» WORK TO BE COMPLETED
Make an exact copy of the entries, taking out every picture.

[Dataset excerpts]
------------------------------------------------------------------------

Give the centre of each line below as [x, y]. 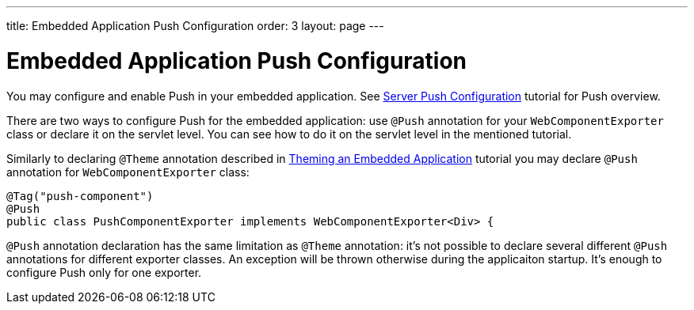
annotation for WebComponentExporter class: [128, 172]
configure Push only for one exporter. [104, 272]
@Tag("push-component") [80, 196]
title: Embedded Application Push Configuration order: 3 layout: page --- [195, 26]

------------------------------------------------------------------------

» ANSWER FOR THIS EXERCISE
Give the centre of each line below as [x, y]. 
annotation for WebComponentExporter class: [128, 172]
configure Push only for one exporter. [104, 272]
@Tag("push-component") [80, 196]
title: Embedded Application Push Configuration order: 3 layout: page --- [195, 26]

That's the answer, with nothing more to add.